Application Workflow
Upon triggering by a push to the main branch, the application will go through the following flow:
-
Processing: The application will read the JSON files and key material to collate the necessary information for pre-generating responses. This includes details about provider versions, module versions, download URLs, SHA sums, and corresponding GPG public keys.
-
Generation: The application will create a directory structure that corresponds to the OpenTofu v1 API's URL paths for listing versions.
For example:
/v1/providers/{namespace}/{type}/versions
For listing versions/v1/providers/{namespace}/{type}/{version}/download/{os}/{arch}
for downloading specific versions for specific architectures.

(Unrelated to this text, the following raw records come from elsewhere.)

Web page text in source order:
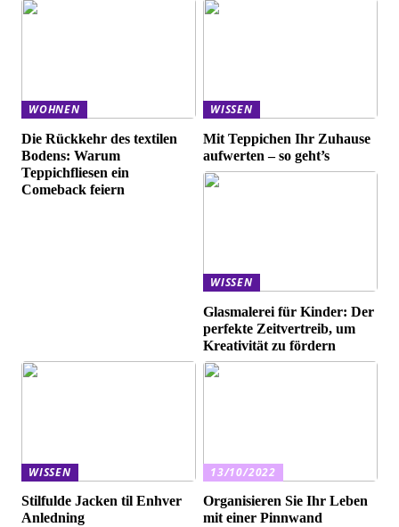
WOHNEN
Die Rückkehr des textilen
Bodens: Warum
Teppichfliesen ein
Comeback feiern
WISSEN
Mit Teppichen Ihr Zuhause
aufwerten – so geht’s
WISSEN
Glasmalerei für Kinder: Der
perfekte Zeitvertreib, um
Kreativität zu fördern
WISSEN
Stilfulde Jacken til Enhver
Anledning
13/10/2022
Organisieren Sie Ihr Leben
mit einer Pinnwand

Example: Null Provider Generation
Taking the example of the "null" provider, the generation application would produce a directory structure similar to this:
.
└── providers
└── opentofu
└── terraform-provider-null
├── 0.1.0
│ └── download
│ ├── darwin
│ │ └── amd64
│ ├── linux
│ │ ├── 386
│ │ └── amd64
│ └── windows
│ ├── 386
│ └── amd64
...
├── 3.2.1
│ └── download
│ ├── darwin
│ │ ├── amd64
│ │ └── arm64
│ ├── linux
│ │ ├── 386
│ │ ├── amd64
│ │ ├── arm
│ │ └── arm64
│ └── windows
│ ├── 386
│ ├── amd64
│ ├── arm
│ └── arm64
└── versions
Each subdirectory under the version number (e.g., 0.1.0, 3.2.1, etc.) will contain other directories named after OSes and their corresponding architectures. Within these directories, JSON files will contain metadata for downloading the providers, including URLs, SHAs, and signature information.
By matching the directory structure to the v1 api paths, we can expose the bucket directly and serve the filesystem as if it was an API.
Note
For information about the exact format of the files stored. See the documentation for the Provider Registry Protocol and the Module Registry Protocol
Storage and Delivery Options
Overview
A crucial aspect of the OpenTofu registry is the choice of storage and delivery solutions to host the pre-generated API responses. The chosen solution must be robust, scalable, and performant, ensuring that users can access the registry data with minimal latency and high availability. This section explores different storage options and their compatibility with various CDN (Content Delivery Network) services, with a focus on their potential use in the OpenTofu infrastructure.
S3 + Fastly/Cloudflare/Other
Pros: - Proven reliability and widespread use in the industry. - High configurability and fine-grain control over caching policies. - Robust security features and DDoS protection.
Cons: - Potential for higher costs compared to other CDN solutions.
Cloudflare R2
Pros: - Avoids egress fees typically associated with data transfer out of S3. - Integrated with Cloudflare's existing CDN and security services. - Provides a potential cost-effective solution for high read volumes. - One single product to configure, setup and maintain to satisfy the requirements.
Cons: - Lack of global replication might be an issue for the OpenTofu registry's use case.
Open Questions
While each of these storage options presents viable possibilities for the OpenTofu registry, careful investigation and testing are required to determine the optimal choice. A key concern to address is how to handle global replication, especially considering the limitation currently evident with Cloudflare R2.
Answered by @cube2222:
Fwiw I did write an email to CloudFlare asking how they'd propose doing multi-region static file hosting with R2. I suppose we'd just rclone to multiple regional buckets and then put a load balancer in front of that.
Alright, it's confirmed that the single-regionality of R2 buckets isn't the common meaning of the word, and those are hosted in a geographically distributed way. The region indicates where the primary requesting users are (and is vague, like "Europe"). Which means we can go ahead and use a plain public R2 bucket for this!